Common sense tells us that our earliest experiences have a significant role in shaping who we are. However, only recently have studies shown us the extent to which early childhood abuse, neglect, and/or trauma are linked to lasting emotional, psychological, behavioral, and physical effects.
The lasting effects of early childhood trauma
A landmark study of adverse childhood experiences (ACE) investigated 9,508 adults with the aim of measuring the effects of early childhood trauma. The study looked at emotional, psychological, and physical effects of the abuse and how these early experiences may have impacted these individuals in adulthood.
Questions were asked concerning direct trauma such as physical and sexual abuse, and indirect trauma such as witnessing violence against the mother, or having a family member who abused substances or was mentally ill, suicidal, or been imprisoned.
Lasting emotional effects
Difficulties in relationships
The outcome of abuse varies widely from person to person. However, many adults who endured abuse or neglect have low self-esteem and experience more fear and anxiety compared to those who have not experienced abuse. In addition, adults who suffered past abuse often have difficulty trusting others and are more likely to have problems in their relationships. This is not surprising as our early experiences teach us how relationships work. This is when we learn whether we can rely on others or expect them to hurt or betray us.
Mental health disorders
High rates of depression and anxiety are common among adults who experienced childhood abuse. Post-traumatic stress disorder (PTSD) is also common, as well as higher rates of suicide and suicide attempts. Feelings of ongoing guilt, shame, anger, and horror associated with past abuse can continue into adulthood. This also leads to irritability and difficulty controlling negative emotions.
Difficulty with emotion regulation
We are not born with the ability to manage our emotions and mood. During childhood, we learn these skills with the help of supportive and caring adults. For example, infants and small children are dependent on the adult to comfort them when scared, ill, or upset. It is not within the infant’s ability to control the fight or flight response and calm themselves when distressed. An adult who soothes the child and brings them back to a feeling of calm and security is essential.
Without this comfort and care, children, especially those who are very young, are at a loss as to how to make themselves feel better when upset or stressed. This basic function is highlighted in early attachment research, where the absence of support leads to lasting effects on the child’s ability to cope with negative emotion and stress.
Difficulty with emotion management often leads to poor health behaviors in adulthood. To deal with stress or negative emotion, many adults end up reaching for substances, alcohol, or food in order to feel better during stressful times.
It’s never too late to get treatment. While the research looks dismal for those who have endured early abuse, therapy and treatment can help you heal from past trauma.
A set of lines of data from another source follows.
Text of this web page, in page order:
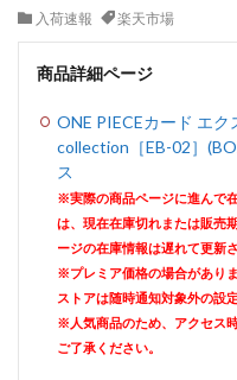
入荷速報
楽天市場
商品詳細ページ
ONE PIECEカード エ
collection［EB-02］
ス
※実際の商品ページに進んで
は、現在在庫切れまたは販売
ージの在庫情報は遅れて更新
※プレミア価格の場合があり
ストアは随時通知対象外の設
※人気商品のため、アクセス
ご了承ください。
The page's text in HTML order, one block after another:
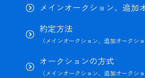
メインオークション、追加
約定方法
（メインオークション、追加オークショ
オークションの方式
（メインオークション、追加オークショ
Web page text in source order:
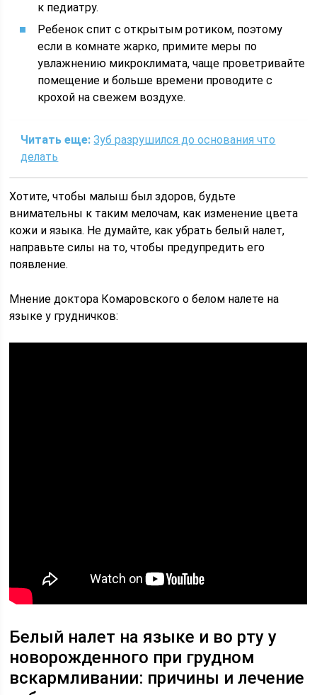
к педиатру.
Ребенок спит с открытым ротиком, поэтому
если в комнате жарко, примите меры по
увлажнению микроклимата, чаще проветривайте
помещение и больше времени проводите с
крохой на свежем воздухе.
Читать еще: Зуб разрушился до основания что
делать
Хотите, чтобы малыш был здоров, будьте
внимательны к таким мелочам, как изменение цвета
кожи и языка. Не думайте, как убрать белый налет,
направьте силы на то, чтобы предупредить его
появление.
Мнение доктора Комаровского о белом налете на
языке у грудничков:
Белый налет на языке и во рту у
новорожденного при грудном
вскармливании: причины и лечение
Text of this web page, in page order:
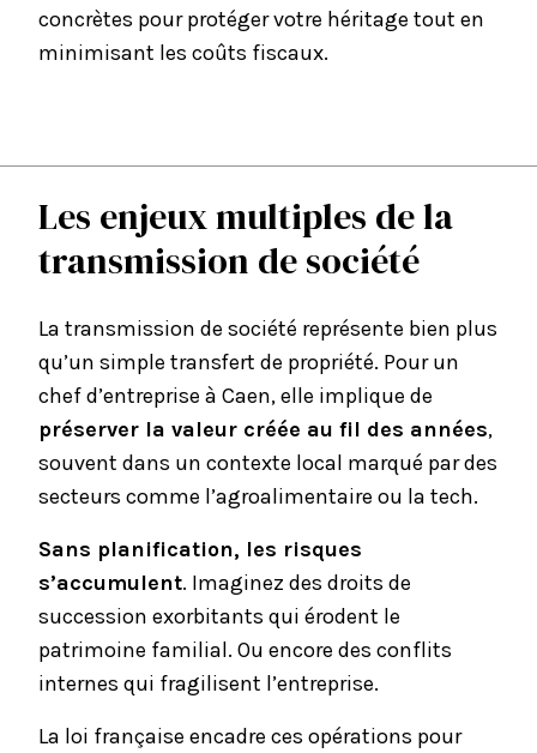
concrètes pour protéger votre héritage tout en
minimisant les coûts fiscaux.
Les enjeux multiples de la
transmission de société
La transmission de société représente bien plus
qu’un simple transfert de propriété. Pour un
chef d’entreprise à Caen, elle implique de
préserver la valeur créée au fil des années,
souvent dans un contexte local marqué par des
secteurs comme l’agroalimentaire ou la tech.
Sans planification, les risques
s’accumulent. Imaginez des droits de
succession exorbitants qui érodent le
patrimoine familial. Ou encore des conflits
internes qui fragilisent l’entreprise.
La loi française encadre ces opérations pour
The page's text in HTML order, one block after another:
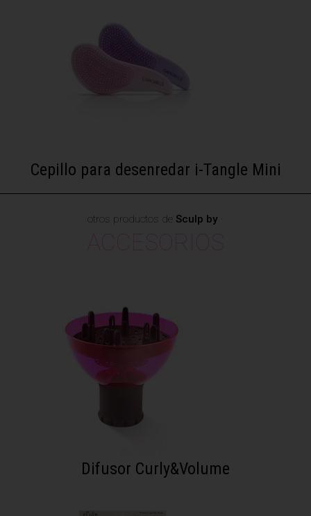
Cepillo para desenredar i-Tangle Mini
otros productos de Sculp by
ACCESORIOS
Difusor Curly&Volume
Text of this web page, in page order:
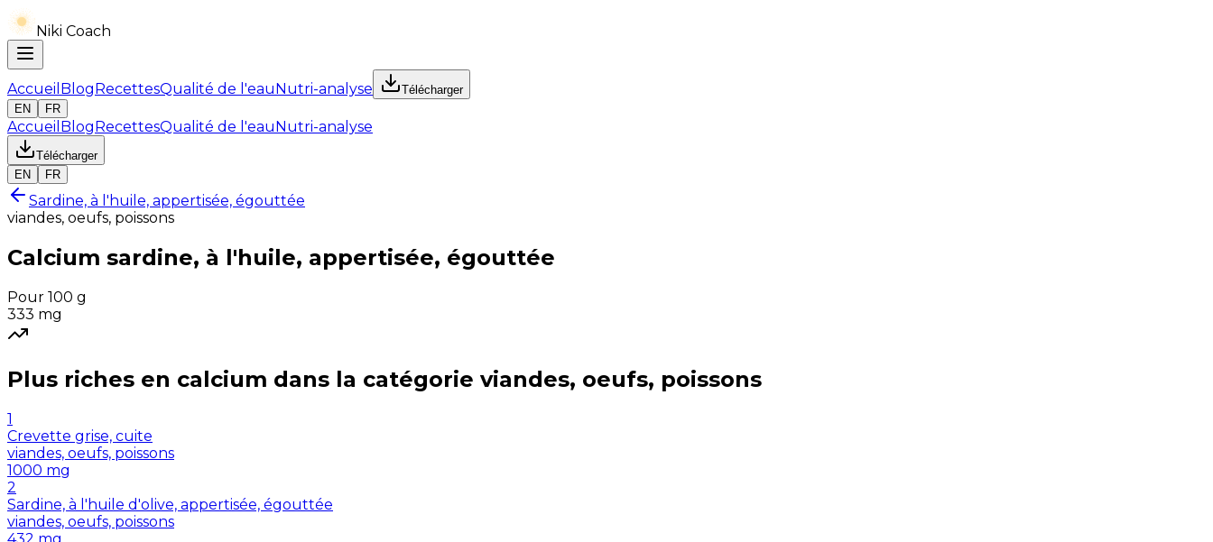
Niki Coach
Accueil BlogRecettesQualité de l'eauNutri-analyse
Télécharger
EN
FR
Accueil BlogRecettesQualité de l'eauNutri-analyse
Télécharger
EN
FR
Sardine, à l'huile, appertisée, égouttée
viandes, oeufs, poissons
Calcium sardine, à l'huile, appertisée, égouttée
Pour 100 g
333 mg
Plus riches en calcium dans la catégorie viandes, oeufs, poissons
1
Crevette grise, cuite
viandes, oeufs, poissons
1000 mg
2
Sardine, à l'huile d'olive, appertisée, égouttée
viandes, oeufs, poissons
432 mg
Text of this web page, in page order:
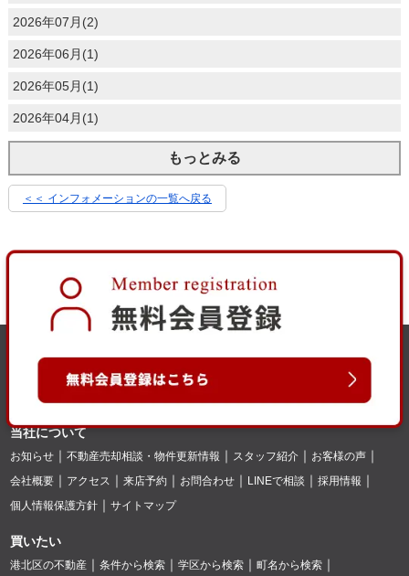
2026年07月(2)
2026年06月(1)
2026年05月(1)
2026年04月(1)
もっとみる
＜＜ インフォメーションの一覧へ戻る
当社について
お知らせ 不動産売却相談・物件更新情報 スタッフ紹介
お客様の声
会社概要
アクセス 来店予約 お問合わせ LINEで相談
採用情報
個人情報保護方針
サイトマップ
買いたい
港北区の不動産 条件から検索 学区から検索
町名から検索
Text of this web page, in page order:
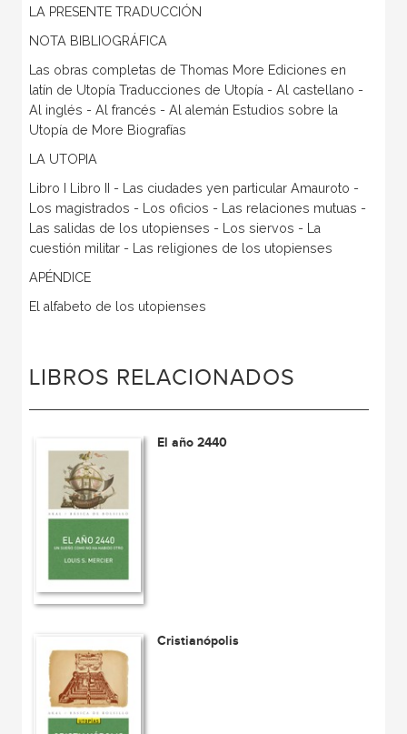
LA PRESENTE TRADUCCIÓN
NOTA BIBLIOGRÁFICA
Las obras completas de Thomas More Ediciones en
latín de Utopía Traducciones de Utopía - Al castellano -
Al inglés - Al francés - Al alemán Estudios sobre la
Utopía de More Biografías
LA UTOPIA
Libro I Libro II - Las ciudades yen particular Amauroto -
Los magistrados - Los oficios - Las relaciones mutuas -
Las salidas de los utopienses - Los siervos - La
cuestión militar - Las religiones de los utopienses
APÉNDICE
El alfabeto de los utopienses
LIBROS RELACIONADOS
El año 2440
Cristianópolis
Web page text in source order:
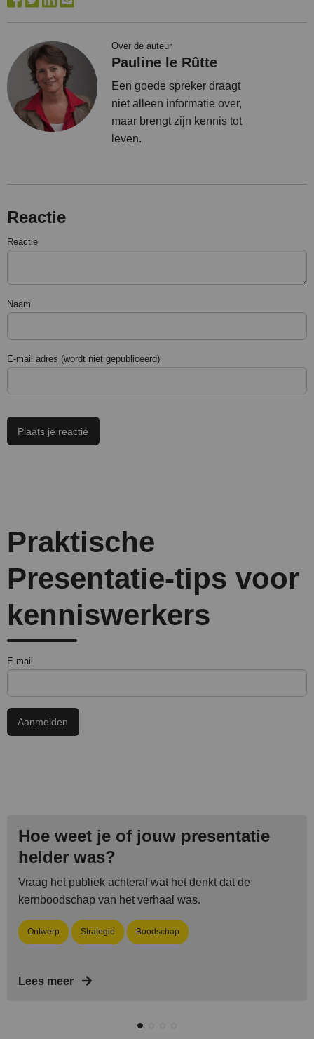
Over de auteur
Pauline le Rûtte
Een goede spreker draagt
niet alleen informatie over,
maar brengt zijn kennis tot
leven.
Reactie
Reactie
Naam
E-mail adres (wordt niet gepubliceerd)
Praktische
Presentatie-tips voor
kenniswerkers
E-mail
Hoe weet je of jouw presentatie
helder was?
Vraag het publiek achteraf wat het denkt dat de
kernboodschap van het verhaal was.
Ontwerp Strategie Boodschap
Lees meer
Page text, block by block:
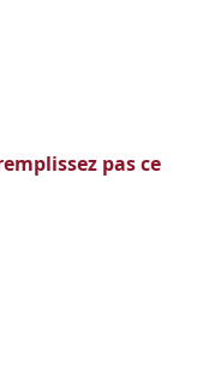
pas ce
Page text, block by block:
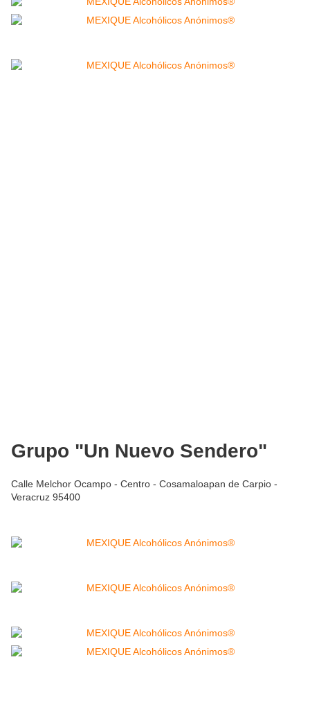
Grupo "Un Nuevo Sendero"
Calle Melchor Ocampo - Centro - Cosamaloapan de Carpio -
Veracruz 95400
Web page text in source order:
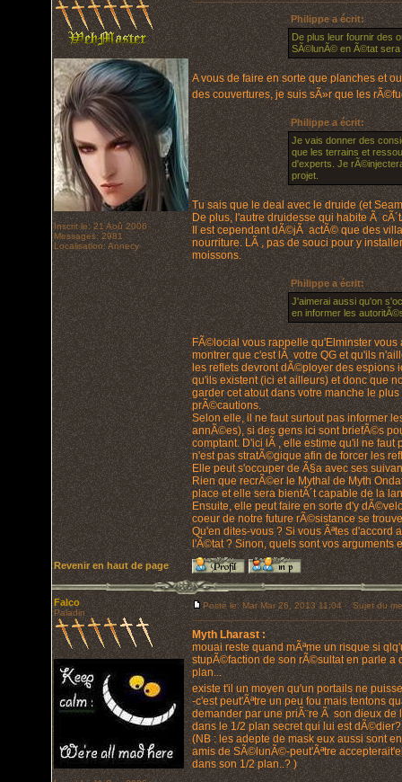
Inscrit le: 21 Aoû 2006
Messages: 2981
Localisation: Annecy
Philippe a écrit:
De plus leur fournir des
SÃ©lunÃ© en Ã©tat sera
A vous de faire en sorte que planches et
des couvertures, je suis sÃ»r que les
Philippe a écrit:
Je vais donner des
que les terrains et
d'experts. Je
projet.
Tu sais que le deal avec le druide (et
De plus, l'autre druidesse qui habite Ã
Il est cependant dÃ©jÃ actÃ© que des
nourriture. LÃ , pas de souci pour y
moissons.
Philippe a écrit:
J'aimerai aussi qu'on
en informer les
FÃ©locial vous rappelle qu'Elminster
montrer que c'est lÃ votre QG et qu'ils
les reflets devront dÃ©ployer des espions
qu'ils existent (ici et ailleurs) et donc que
garder cet atout dans votre manche le
prÃ©cautions.
Selon elle, il ne faut surtout pas informer
annÃ©es), si des gens ici sont briefÃ©s
comptant. D'ici lÃ , elle estime qu'il ne
n'est pas stratÃ©gique afin de forcer les
Elle peut s'occuper de Ã§a avec ses
Rien que recrÃ©er le Mythal de Myth
place et elle sera bientÃ´t capable de la
Ensuite, elle peut faire en sorte d'y
coeur de notre future rÃ©sistance se
Qu'en dites-vous ? Si vous Ãªtes
l'Ã©tat ? Sinon, quels sont vos arguments
Revenir en haut de page
Falco
Paladin
Posté le: Mar Mar 26, 2013 11:04 Sujet du
Myth Lharast :
mouai reste quand mÃªme un risque si
stupÃ©faction de son rÃ©sultat en parle a
plan...
existe t'il un moyen qu'un portails ne
-c'est peut'Ãªtre un peu fou mais tentons
demander par une priÃ¨re Ã son dieux
dans le 1/2 plan secret qui lui est dÃ©dier?
(NB : les adepte de mask eux aussi sont
amis de SÃ©lunÃ©-peut'Ãªtre
dans son 1/2 plan..? )
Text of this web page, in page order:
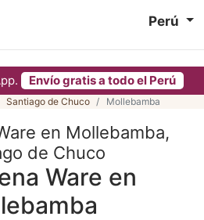
Envío gratis a todo el Perú
Perú
Santiago de Chuco Mollebamba
en Mollebamba,
de Chuco
Ware en
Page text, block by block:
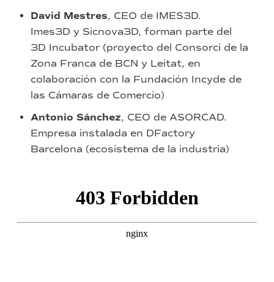
David Mestres, CEO de IMES3D.
Imes3D y Sicnova3D, forman parte del
3D Incubator (proyecto del Consorci de la
Zona Franca de BCN y Leitat, en
colaboración con la Fundación Incyde de
las Cámaras de Comercio)
Antonio Sánchez, CEO de ASORCAD.
Empresa instalada en DFactory
Barcelona (ecosistema de la industria)
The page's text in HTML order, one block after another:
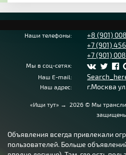
Наши телефоны:
+8 (901)
+7 (901)
+7 (901)
Мы в соц-сетях:
Наш E-mail:
Наш адрес: г.Москва
«Ищи тут» → 2026© Мы
Объявления всегда привлекали
пользователей. Больше
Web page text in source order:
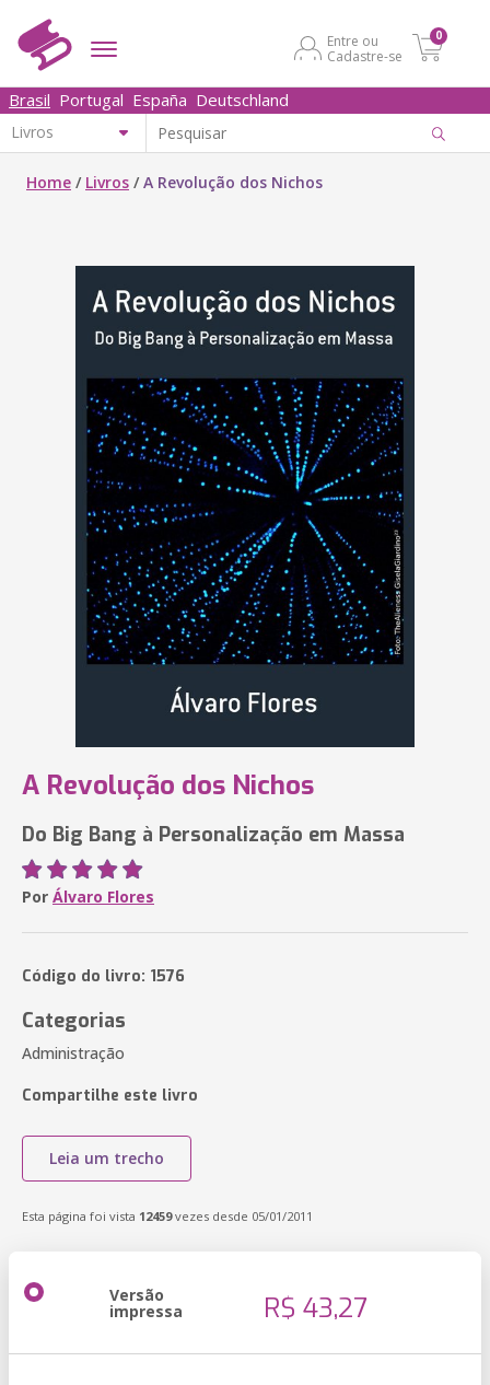
Entre ou
Cadastre-se
0
Brasil Portugal España Deutschland
Home / Livros /A Revolução dos Nichos
A Revolução dos Nichos
Do Big Bang à Personalização em Massa
Por Álvaro Flores
Código do livro: 1576
Categorias
Administração
Compartilhe este livro
Leia um trecho
Esta página foi vista 12459vezes desde 05/01/2011
Versão
impressa R$ 43,27
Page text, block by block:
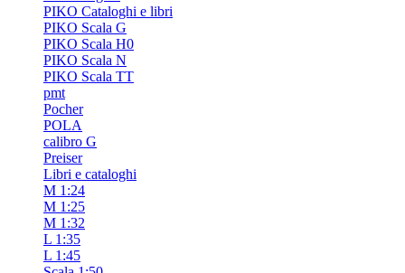
PIKO Cataloghi e libri
PIKO Scala G
PIKO Scala H0
PIKO Scala N
PIKO Scala TT
pmt
Pocher
POLA
calibro G
Preiser
Libri e cataloghi
M 1:24
M 1:25
M 1:32
L 1:35
L 1:45
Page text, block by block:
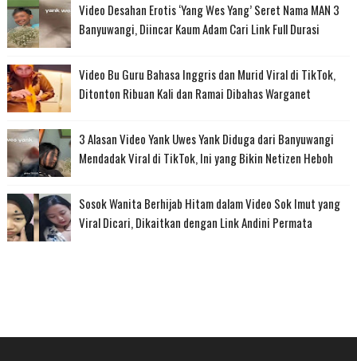
Video Desahan Erotis ‘Yang Wes Yang’ Seret Nama MAN 3
Banyuwangi, Diincar Kaum Adam Cari Link Full Durasi
Video Bu Guru Bahasa Inggris dan Murid Viral di TikTok,
Ditonton Ribuan Kali dan Ramai Dibahas Warganet
3 Alasan Video Yank Uwes Yank Diduga dari Banyuwangi
Mendadak Viral di TikTok, Ini yang Bikin Netizen Heboh
Sosok Wanita Berhijab Hitam dalam Video Sok Imut yang
Viral Dicari, Dikaitkan dengan Link Andini Permata
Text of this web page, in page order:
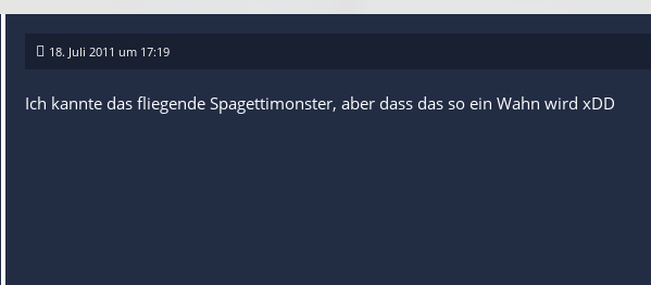
18. Juli 2011 um 17:19
Ich kannte das fliegende Spagettimonster, aber dass das so ein Wahn wird xDD
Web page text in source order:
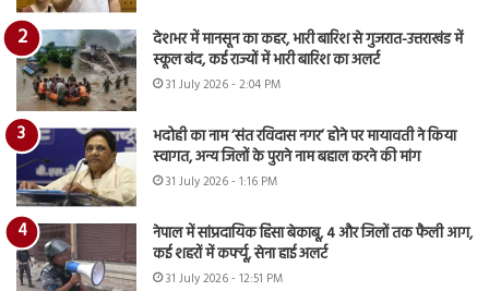
देशभर में मानसून का कहर, भारी बारिश से गुजरात-उत्तराखंड में
स्कूल बंद, कई राज्यों में भारी बारिश का अलर्ट
31 July 2026 - 2:04 PM
भदोही का नाम ‘संत रविदास नगर’ होने पर मायावती ने किया
स्वागत, अन्य जिलों के पुराने नाम बहाल करने की मांग
31 July 2026 - 1:16 PM
नेपाल में सांप्रदायिक हिंसा बेकाबू, 4 और जिलों तक फैली आग,
कई शहरों में कर्फ्यू, सेना हाई अलर्ट
31 July 2026 - 12:51 PM
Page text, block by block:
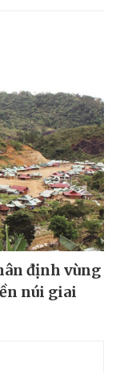
định vùng
núi giai
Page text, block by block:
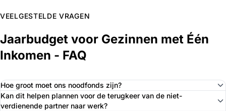
VEELGESTELDE VRAGEN
Jaarbudget voor Gezinnen met Één
Inkomen - FAQ
Hoe groot moet ons noodfonds zijn?
Kan dit helpen plannen voor de terugkeer van de niet-
verdienende partner naar werk?
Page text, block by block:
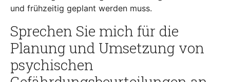
und frühzeitig geplant werden muss.
Sprechen Sie mich für die
Planung und Umsetzung von
psychischen
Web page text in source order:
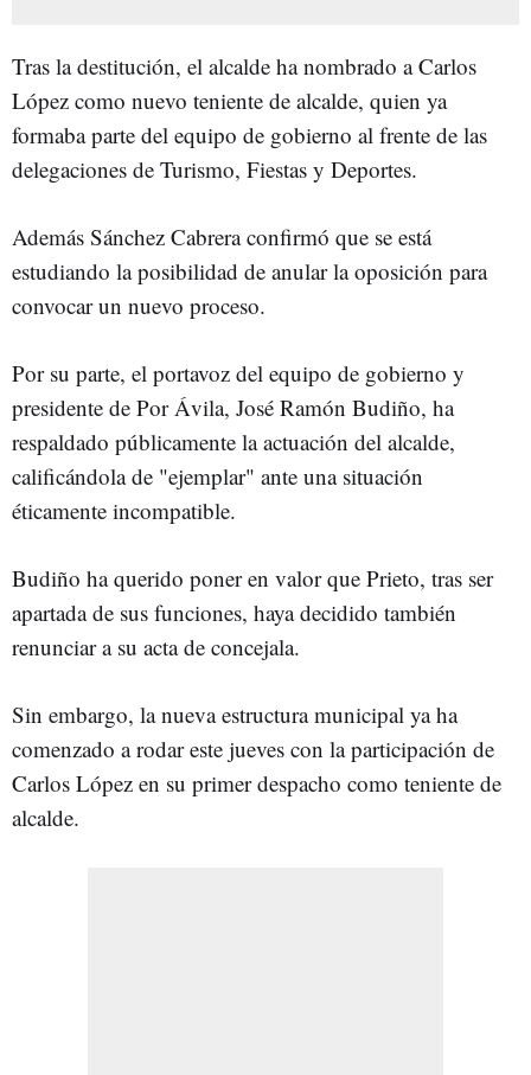
Tras la destitución, el alcalde ha nombrado a Carlos
López como nuevo teniente de alcalde, quien ya
formaba parte del equipo de gobierno al frente de las
delegaciones de Turismo, Fiestas y Deportes.
Además Sánchez Cabrera confirmó que se está
estudiando la posibilidad de anular la oposición para
convocar un nuevo proceso.
Por su parte, el portavoz del equipo de gobierno y
presidente de Por Ávila, José Ramón Budiño, ha
respaldado públicamente la actuación del alcalde,
calificándola de "ejemplar" ante una situación
éticamente incompatible.
Budiño ha querido poner en valor que Prieto, tras ser
apartada de sus funciones, haya decidido también
renunciar a su acta de concejala.
Sin embargo, la nueva estructura municipal ya ha
comenzado a rodar este jueves con la participación de
Carlos López en su primer despacho como teniente de
alcalde.
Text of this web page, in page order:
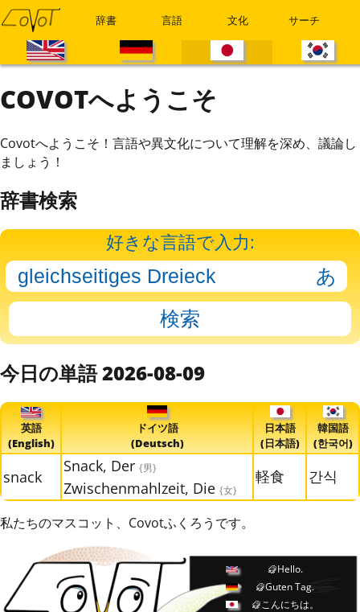
辞書 言語 文化 サーチ
COVOTへようこそ
Covotへようこそ！言語や異文化について理解を深め、議論し
ましょう！
辞書検索
好きな言語で入力:
今日の単語 2026-08-09
英語
(English)
ドイツ語
(Deutsch)
日本語
(日本語)
韓国語
(한국어)
snack
Snack, Der {男}
Zwischenmahlzeit, Die {女}
軽食 간식
私たちのマスコット、Covotふくろうです。
Hello.
Guten Tag.
こんにちは。
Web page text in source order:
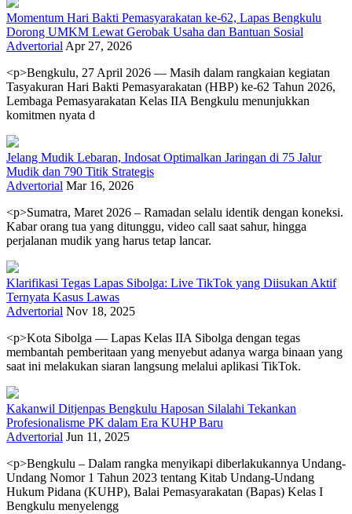
Momentum Hari Bakti Pemasyarakatan ke-62, Lapas Bengkulu
Dorong UMKM Lewat Gerobak Usaha dan Bantuan Sosial
Advertorial Apr 27, 2026
<p>Bengkulu, 27 April 2026 — Masih dalam rangkaian kegiatan
Tasyakuran Hari Bakti Pemasyarakatan (HBP) ke-62 Tahun 2026,
Lembaga Pemasyarakatan Kelas IIA Bengkulu menunjukkan
komitmen nyata d
Jelang Mudik Lebaran, Indosat Optimalkan Jaringan di 75 Jalur
Mudik dan 790 Titik Strategis
Advertorial Mar 16, 2026
<p>Sumatra, Maret 2026 – Ramadan selalu identik dengan koneksi.
Kabar orang tua yang ditunggu, video call saat sahur, hingga
perjalanan mudik yang harus tetap lancar.
Klarifikasi Tegas Lapas Sibolga: Live TikTok yang Diisukan Aktif
Ternyata Kasus Lawas
Advertorial Nov 18, 2025
<p>Kota Sibolga — Lapas Kelas IIA Sibolga dengan tegas
membantah pemberitaan yang menyebut adanya warga binaan yang
saat ini melakukan siaran langsung melalui aplikasi TikTok.
Kakanwil Ditjenpas Bengkulu Haposan Silalahi Tekankan
Profesionalisme PK dalam Era KUHP Baru
Advertorial Jun 11, 2025
<p>Bengkulu – Dalam rangka menyikapi diberlakukannya Undang-
Undang Nomor 1 Tahun 2023 tentang Kitab Undang-Undang
Hukum Pidana (KUHP), Balai Pemasyarakatan (Bapas) Kelas I
Bengkulu menyelengg

On a neurological level, your brain is capable of change throughout your entire life. This means you can learn coping skills that are healthy rather than damaging to your health. Additionally, a supportive therapeutic environment can give you the support you need and help bring you to a place of healing and wellbeing.
There are many approaches to assist those who have suffered early trauma. If you or someone you know is struggling, one-on-one therapy with a professional who understands can help you move forward into a happier, healthier future.